GOAL OF THE EXERCISE: Each line containing the word "протяжении" must be copied from the material below.
[[ SUPPLIED MATERIAL open ]]
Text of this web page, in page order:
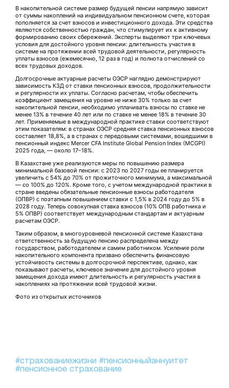
В накопительной системе размер будущей пенсии напрямую зависит
от суммы накоплений на индивидуальном пенсионном счете, которая
пополняется за счет взносов и инвестиционного дохода. Эти средства
являются собственностью граждан, что стимулирует их к активному
формированию своих сбережений. Эксперты выделяют три ключевых
условия для достойного уровня пенсии: длительность участия в
системе на протяжении всей трудовой деятельности, регулярность
уплаты взносов (ежемесячно, 12 раз в год) и полнота отчислений со
всех трудовых доходов.
Долгосрочные актуарные расчеты ОЭСР наглядно демонстрируют
зависимость КЗД от ставки пенсионных взносов, продолжительности
и регулярности их уплаты. Согласно расчетам, чтобы обеспечить
коэффициент замещения на уровне не ниже 30% только за счет
накопительной пенсии, необходимо уплачивать взносы по ставке не
менее 13% в течение 40 лет или по ставке не менее 18% в течение 30
лет. Применяемые в международной практике ставки соответствуют
этим показателям: в странах ОЭСР средняя ставка пенсионных взносов
составляет 18,8%, а в странах с передовыми системами, вошедшими в
пенсионный индекс Mercer CFA Institute Global Pension Index (MCGPI)
2025 года, — около 17–18%.
В Казахстане уже реализуются меры по повышению размера
минимальной базовой пенсии: с 2023 по 2027 годы ее планируется
увеличить с 54% до 70% от прожиточного минимума, а максимальной
— со 100% до 120%. Кроме того, с учетом международной практики в
стране введены обязательные пенсионные взносы работодателя
(ОПВР) с поэтапным повышением ставки с 1,5% в 2024 году до 5% в
2028 году. Теперь совокупная ставка взносов (10% ОПВ работника и
5% ОПВР) соответствует международным стандартам и актуарным
расчетам ОЭСР.
Таким образом, в многоуровневой пенсионной системе Казахстана
ответственность за будущую пенсию распределена между
государством, работодателем и самим работником. Усиление роли
накопительного компонента призвано обеспечить финансовую
устойчивость системы в долгосрочной перспективе, однако, как
показывают расчеты, ключевое значение для достойного уровня
замещения дохода имеют длительность и регулярность участия в
накоплениях на протяжении всей трудовой жизни.
Фото из открытых источников
#страхованиежизни #пенсионныйаннуитет
#пенсионное страхование
[[ SUPPLIED MATERIAL closed ]]
TASK OUTPUT:
системе на протяжении всей трудовой деятельности, регулярность
накоплениях на протяжении всей трудовой жизни.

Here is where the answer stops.